Com isso, políticas públicas sempre são afetadas nas crises produzidas pelo sistema capitalista. E a escola não se encontra distante de tal realidade, como vimos nos pensamentos acima. E é nesse sentido crítico que conecta os campos natural, social e político que emerge a Educação Ambiental Crítica (FEITOSA; ABILIO, 2015)
No Brasil, a história da educação ambiental possui uma trajetória que fornece elementos para mostrar que apesar de todas as barreiras, a iniciação ao pensamento científico é pertinente para uma compreensão ampla do ambiente que nos cerca (BORHEIN, 2002).
Desta feita, defende-se a ideia central de que a educação ambiental deve ser inserida na escola através de realidade cientifica, conectada com uma visão crítica de sociedade, sendo a Pedagogia Histórico-Crítica (PHC) uma perspectiva educativa coadunada com a Educação Ambiental Crítica relevante para o desenvolvimento de uma práxis ambiental nas escolas públicas (FEITOSA; ABILIO, 2015). É a respeito dessa visão que iremos explorar a seguir.

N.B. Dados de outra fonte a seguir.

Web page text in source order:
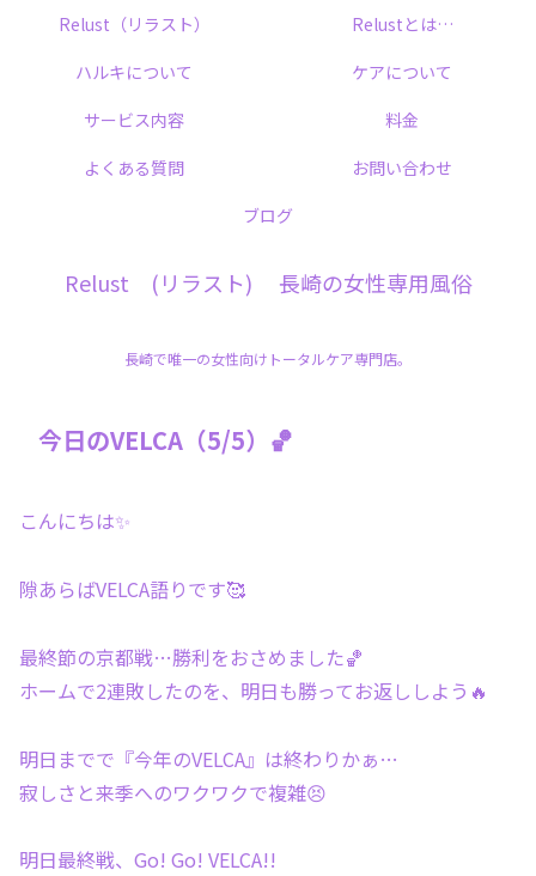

A Pedagogia Histórico-Crítica (PHC)
Como elemento articulador da visão crítica exposta acima, percorremos os campo de uma práxis que busque enfatizar tal conotação dentro do trabalho docente na escola. Assim, buscamos nos alinhar a PHC proposta por Saviani (2005) e pesquisada por outros investigadores (FEITOSA; ABILIO, 2015; GERALDO, 2009; SANTOS, 2012).
A Pedagogia Histórico-Critica enquanto movimento pedagógico nasceu na década de 1970 como resposta as necessidades conhecida entre os educadores brasileiros de superação das teorias vigentes. Seu mentor, Saviani (2005), buscava alternativa a uma pedagogia dominante que se expressava no cenário educativo da época, uma crítica a pedagogia oficial. Diante das claras contradições que marcavam as relações sociais brasileira, Saviani indicou caminhos para resolver os problemas existentes, admoestando que era necessário transformar as relações humanas e partir com essa lógica de opressão, que são orgânicas e não apenas conjunturais, pois compreendiam que só através da revolução cultural poderia mudar as bases da sociedade.
Neste sentido a PHC tinha um caráter revolucionário, se nutriu da ideologia de esquerda e teve influência da filosofia marxista, portando um caráter do materialismo histórico e dialético, que procura esclarecer que todo acontecimento são causados a partir da prática social humana. Dessa forma, os conhecimentos científicos produzidos pela humanidade ao longo do tempo, a linguagem, as relações sociais, são entendidos como empreendimentos históricos, contextualizados e definidos pelas finalidades e necessidades humanas e portam em si as marcas do tempo, do lugar e das intenções de quem os geraram.
Numa análise social da educação brasileira, nota-se que a mesma sofre influência de políticas internacionais ditadas pelo sistema capitalista. Em contra partida, Saviani (2005, 2010, 2011) defende um político-estratégico baseado na luta socialista, em que a educação se encontre no centro do desenvolvimento. Saviani (2010) busca mostrar que se apoiou na análise dialética e materialista feita por Marx, identificando a unidade entre produção, distribuição, troca e consumo no processo de produção social enquanto totalidade orgânica. Ele ainda acrescenta que “[...] cabe entender a educação como um bem de produção, e não apenas um bem de consumo” (SAVIANI, 2010, p. 260).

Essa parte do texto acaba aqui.